Nationalism is probably
the single most important force in modern history: colonialism, imperialism
and totalitarianism failed to stamp it out. Nationalism makes any alliances
necessary to further its cause. We are seeing this now in Afghanistan
and Iraq, where nationalism and radical Islam are coming together in
national liberation struggles that have created horrible forms of terrorism.
The same thing is
happening in Chechnya. From the start the Chechens were the strongest
fighters against Russias conquest of the Caucasus. They bravely
resisted Russian occupation as early as 1918 and then declared independence
in 1991 as soon as the Soviet Union disintegrated. This led to the first
Russo-Chechen war, which ended in August 1996 with the Chechens victorious
- but Chechnya had been all but destroyed by the years of conflict.
The Russian army
invaded Chechnya again in 1999 after a wave of terrorist attacks. This
second war completed the destruction interrupted in 1996. Russia then
held local elections in Chechnya, making sure that all key positions
were filled by people who would obey the Moscow line. But the Chechen
resistance did not disarm. It continued to attack and the Russians continued
their policy of violent repression (3).
In the geopolitical
context there are no easy solutions to the Chechen problem. The Russian
authorities are less than pleased about the new economic and military
ties between the US and Georgia and Azerbaijan, two independent countries
just south of Chechnya. Moscow is beginning to feel like a superpower
under siege, given Bushs recent decision to move German-based
US forces closer to Russia - into Bulgaria, Romania, Poland and Hungary.
Putins response
has been to maintain the Russian bases in Georgia and Azerbaijan, despite
the opposition of their governments, and to reinforce Russias
alliance with Armenia, which is still illegally occupying part of Azerbaijan.

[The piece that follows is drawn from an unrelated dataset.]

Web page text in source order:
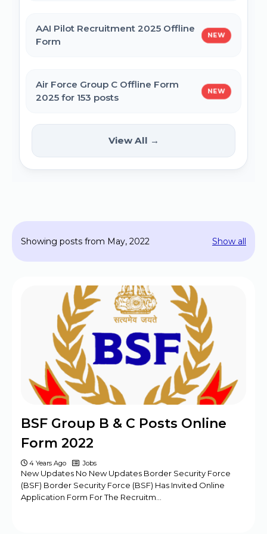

He is also supporting separatist movements in the Georgian provinces
of Abkhazia and South Ossetia.
Unable to defeat
the Chechen resistance on the ground, the Russians intend to prove their
continuing power in the greater Caucasus. They are haunted by their
humiliation in Afghanistan, but losing to Chechnyas radical Islamists
would be even more humiliating, since the total Chechen population is
less than a million. Moreover it could easily trigger a chain reaction
across the region, leading to further territorial losses for Russia.
This is why Moscow so bluntly refuses to negotiate or to recognise a
right to self-rule. But the brutal repression that goes with this policy
is creating terrorist monsters prepared to commit terrible crimes.